Oleh Denny MR
Kompleks Galeri Nasional Indonesia di jalan Medan Merdeka Timur No 14, Jakarta Pusat, yang kesehariannya tenang dan anggun, hari-hari ini terlihat semarak.
Pada Sabtu, 17 Februari, Pameran Retrospekstif God Bless 50 Tahun, berlangsung hingga 1 Maret 2024, resmi dibuka untuk umum. Pengunjung dapat melihat langsung berbagai barang berharga milik grup musik rock tersebut mulai mixer, piano klasik dan moog yang pernah digunakan oleh oleh almarhum Yockie Suryo Prayogo dan Abadi Soesman, bas Donny Fattah, gitar Ian Antono, drum Fajar Satritama, kostum, diskrografi dalam bentuk kaset, compact disc, pringan hitam hingga kliping pemberitaan berbagai media cetak sejak penerbitan di paruh ’70-an. Sebelumnya varian tersebut tidak pernah bisa diakses oleh publik.
Semua artefak diseleksi secara ketat oleh Karisa Rahmaputri, S Sn, M. Sc, alumnus University of Glasgow Museum Studies (2016).

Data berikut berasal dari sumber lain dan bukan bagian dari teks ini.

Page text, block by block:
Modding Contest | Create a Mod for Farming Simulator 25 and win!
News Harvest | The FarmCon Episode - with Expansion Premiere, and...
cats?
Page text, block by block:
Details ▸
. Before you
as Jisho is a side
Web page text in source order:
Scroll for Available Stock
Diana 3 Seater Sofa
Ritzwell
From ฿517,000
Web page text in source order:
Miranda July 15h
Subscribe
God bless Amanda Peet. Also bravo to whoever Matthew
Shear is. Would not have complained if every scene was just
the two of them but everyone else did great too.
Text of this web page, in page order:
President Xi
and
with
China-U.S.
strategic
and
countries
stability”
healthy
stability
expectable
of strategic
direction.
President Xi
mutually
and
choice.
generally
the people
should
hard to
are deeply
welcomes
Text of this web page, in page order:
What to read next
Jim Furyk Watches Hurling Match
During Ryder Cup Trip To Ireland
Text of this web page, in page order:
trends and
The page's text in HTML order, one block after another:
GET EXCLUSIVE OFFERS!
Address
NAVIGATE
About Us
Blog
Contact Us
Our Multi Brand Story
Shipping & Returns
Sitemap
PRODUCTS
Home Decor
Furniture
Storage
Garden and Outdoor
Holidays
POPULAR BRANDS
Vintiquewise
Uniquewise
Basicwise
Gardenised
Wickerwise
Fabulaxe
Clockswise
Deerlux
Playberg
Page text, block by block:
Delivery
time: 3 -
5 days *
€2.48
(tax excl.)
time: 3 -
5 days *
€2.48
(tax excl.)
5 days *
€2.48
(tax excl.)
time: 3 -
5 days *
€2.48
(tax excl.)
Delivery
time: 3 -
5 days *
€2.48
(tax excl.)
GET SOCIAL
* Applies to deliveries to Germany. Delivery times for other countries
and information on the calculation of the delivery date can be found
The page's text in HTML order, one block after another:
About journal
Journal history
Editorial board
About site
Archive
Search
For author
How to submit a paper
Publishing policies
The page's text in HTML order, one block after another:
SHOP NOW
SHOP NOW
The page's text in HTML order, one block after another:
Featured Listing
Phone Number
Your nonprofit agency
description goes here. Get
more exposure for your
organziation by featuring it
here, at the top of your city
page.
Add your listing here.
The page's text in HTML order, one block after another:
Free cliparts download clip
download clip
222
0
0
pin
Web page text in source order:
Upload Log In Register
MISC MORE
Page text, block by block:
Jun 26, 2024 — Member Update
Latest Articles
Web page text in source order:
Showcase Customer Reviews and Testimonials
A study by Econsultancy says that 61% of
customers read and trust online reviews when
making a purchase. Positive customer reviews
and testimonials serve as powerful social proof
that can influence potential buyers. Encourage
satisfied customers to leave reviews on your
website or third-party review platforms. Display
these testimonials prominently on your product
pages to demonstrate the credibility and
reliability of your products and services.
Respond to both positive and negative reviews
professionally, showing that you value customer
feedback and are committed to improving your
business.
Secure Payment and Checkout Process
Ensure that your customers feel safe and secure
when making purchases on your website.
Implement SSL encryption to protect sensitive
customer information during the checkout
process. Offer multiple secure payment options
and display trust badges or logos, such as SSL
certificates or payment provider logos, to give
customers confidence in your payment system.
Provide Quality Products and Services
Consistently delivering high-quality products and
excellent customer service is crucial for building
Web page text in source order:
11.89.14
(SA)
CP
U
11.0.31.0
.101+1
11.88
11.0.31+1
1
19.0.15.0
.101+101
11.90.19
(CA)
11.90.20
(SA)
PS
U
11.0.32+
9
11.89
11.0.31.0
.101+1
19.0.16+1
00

“Pameran ini bersifat retrospektif, bukan sekadar bicara tentang musik. Setiap band harus memenuhi beberapa kriteria untuk dapat tampil di tempat sekelas Galeri Nasional Indonesia,” ungkap perempuan yang pernah mengunjungi museum The Beatles dan The Rolling Stones tersebut.
Peristiwa yang merupakan pertama kalinya terjadi ini merupakan manifestasi Direktorat Jenderal Kebudayaan, Kementerian Pendidikan, Kebudayaan, Riset dan Teknologi melalui BLU Museum dan Cagar Budaya dalam rangka mempersembahkan penghargaan atas kontribusi God Bless dalam kancah musik Indonesia, sekaligus menjalankan amanat Undang-undang No. 5 Tahun 2017, tentang Pemajuan Kebudayaan.
Mengapa God Bless?
“God Bless adalah simbol keberanian dan keteguhan dalam dunia musik. Mereka telah menginspirasi jutaan penggemar dengan musik mereka yang kuat dan penuh semangat,” ujar Ahmad Mahendra, Plt. Kepala Badan Layanan Umum Museum dan Cagar Budaya, yang juga menjabat sebagai Direktur Perfilman, Musik, dan Media Baru. “Mereka adalah para maestro musik,” tambahnya dalam sambutan pembukaan.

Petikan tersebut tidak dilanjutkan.